Last week, Liz Pelly was a guest on Hard Fork and also Taylor Lorenz’s Power User talking about her new book Mood Machine: The rise of Spotify and the Costs of the Perfect Playlist. One of the most interesting issues she raises is the advent of ghost artists on the Spotify platform. There’s a helpful extract in Harper’s here but essentially the gist is that Spotify realized that certain high traffic playlists, especially ones people used as what Spotify refers to as "lean back listening" or background noise for work, study, sleep and other activities that require focus, could just as easily be populated:

“with stock music attributed to pseudonymous musicians–variously called ghost or fake artists–presumably in an effort to reduce its royalty payouts. Some even speculated that Spotify might be making the tracks itself”

In a nutshell, the back and forth Pelly has with Casey and Kevin on Hard Fork is 1) sure, it may not matter much to the user experience that your chill out playlist is full of generic royalty free Muzak?? but 2) it can’t be ignored that this is a pretty terrible precedent for the creative community that were sold the idea that these playlists were a rung on the ladder to making real revenue on the platform.

Anyway, I recommend listening.

Also, this reminded me of Peter Childers and Brian Eno’s generative music app Bloom. Anyone remember this? It was among the first wave of experimental and innovate apps for the iPhone.

"Bloom is a generative music application for iOS.. The software allows for the creation of simple ambient tracks through touch-screen controls and a variety of settings, with created songs looping parts as opposed to a traditional track runtime."
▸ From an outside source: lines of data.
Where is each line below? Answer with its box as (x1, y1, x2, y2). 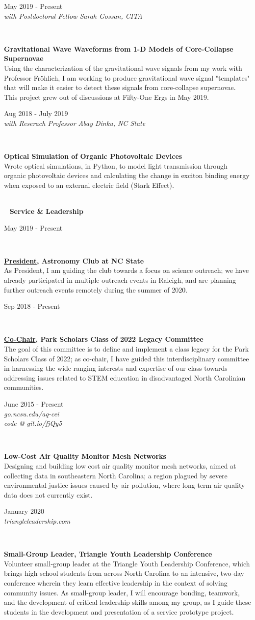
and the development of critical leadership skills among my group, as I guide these (4, 597, 251, 607)
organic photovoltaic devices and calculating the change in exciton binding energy (4, 170, 250, 180)
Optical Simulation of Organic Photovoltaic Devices (4, 151, 182, 161)
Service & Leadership (9, 206, 83, 216)
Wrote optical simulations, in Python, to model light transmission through (4, 160, 228, 171)
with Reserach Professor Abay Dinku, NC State (4, 118, 146, 128)
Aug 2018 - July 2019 (4, 108, 68, 118)
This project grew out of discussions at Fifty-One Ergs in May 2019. (4, 91, 209, 102)
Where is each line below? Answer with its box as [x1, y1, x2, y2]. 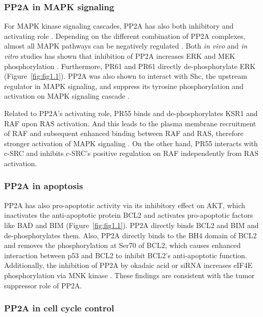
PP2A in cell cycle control [4, 302, 114, 314]
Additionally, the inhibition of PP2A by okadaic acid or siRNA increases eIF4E [4, 260, 253, 270]
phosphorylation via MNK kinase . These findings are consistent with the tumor [4, 269, 255, 280]
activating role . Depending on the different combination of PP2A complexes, [4, 30, 246, 41]
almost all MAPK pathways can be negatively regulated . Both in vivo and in [4, 40, 248, 51]
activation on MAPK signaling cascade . [4, 90, 130, 101]
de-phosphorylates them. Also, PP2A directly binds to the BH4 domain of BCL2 [4, 230, 257, 240]
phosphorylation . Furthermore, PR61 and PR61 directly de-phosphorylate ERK [4, 60, 256, 71]
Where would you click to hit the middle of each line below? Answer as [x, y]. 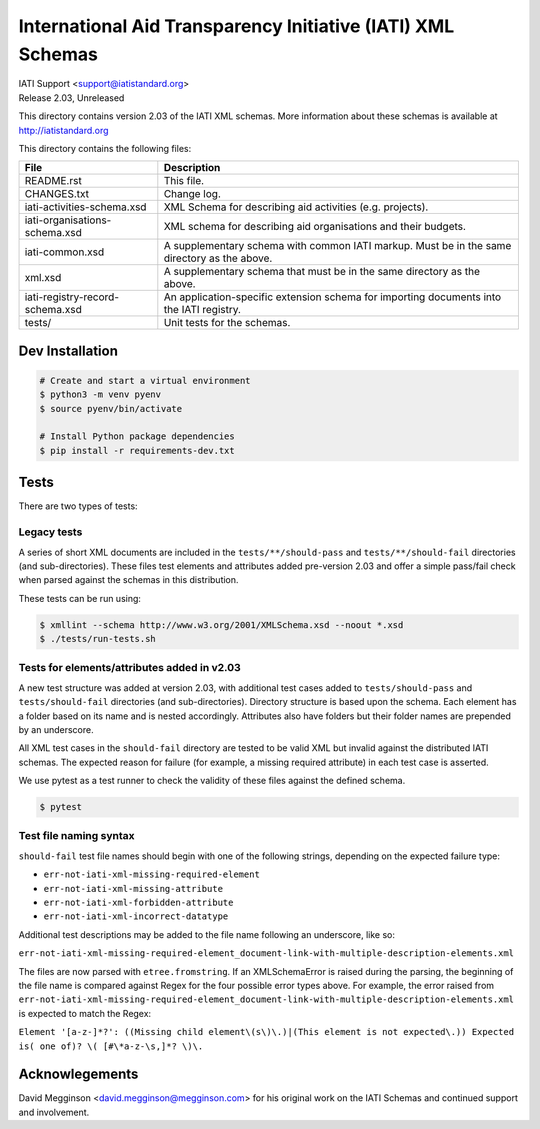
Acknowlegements [78, 1074]
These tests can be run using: [80, 598]
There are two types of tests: [78, 506]
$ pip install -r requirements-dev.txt [137, 450]
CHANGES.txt [57, 194]
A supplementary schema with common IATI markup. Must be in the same [337, 246]
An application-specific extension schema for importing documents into [332, 297]
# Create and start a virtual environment [145, 380]
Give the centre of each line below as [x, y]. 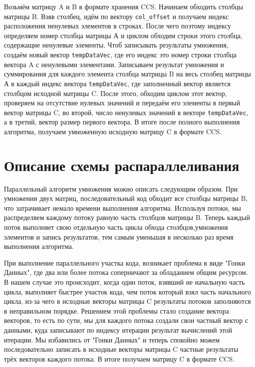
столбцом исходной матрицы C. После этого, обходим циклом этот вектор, [115, 93]
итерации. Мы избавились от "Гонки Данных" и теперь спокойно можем [112, 339]
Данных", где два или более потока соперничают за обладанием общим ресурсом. [126, 272]
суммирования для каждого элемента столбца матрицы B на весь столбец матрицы [127, 74]
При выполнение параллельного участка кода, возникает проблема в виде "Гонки [125, 262]
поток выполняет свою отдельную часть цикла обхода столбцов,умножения [116, 227]
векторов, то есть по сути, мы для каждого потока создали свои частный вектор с [126, 320]
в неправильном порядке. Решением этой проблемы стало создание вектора [116, 310]
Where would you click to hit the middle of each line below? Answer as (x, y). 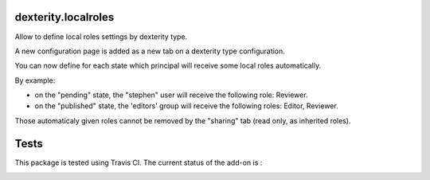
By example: (35, 80)
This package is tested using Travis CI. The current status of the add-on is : (139, 162)
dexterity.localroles (64, 17)
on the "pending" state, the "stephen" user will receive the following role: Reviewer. (171, 95)
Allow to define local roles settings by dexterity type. (101, 37)
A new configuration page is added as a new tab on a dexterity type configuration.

As with everything Brian Eno does, It was cool. I was amazed to find it still around. But listening to Liz Pelly, it won't surprise me if Spotify and other streaming music services start looking to generative solutions to deliver what Spotify refers to as PFC or “Perfect Fit Content” playlists, high density chunks of background ambience generated on the fly to suit your mood.

Thanks, I hate it.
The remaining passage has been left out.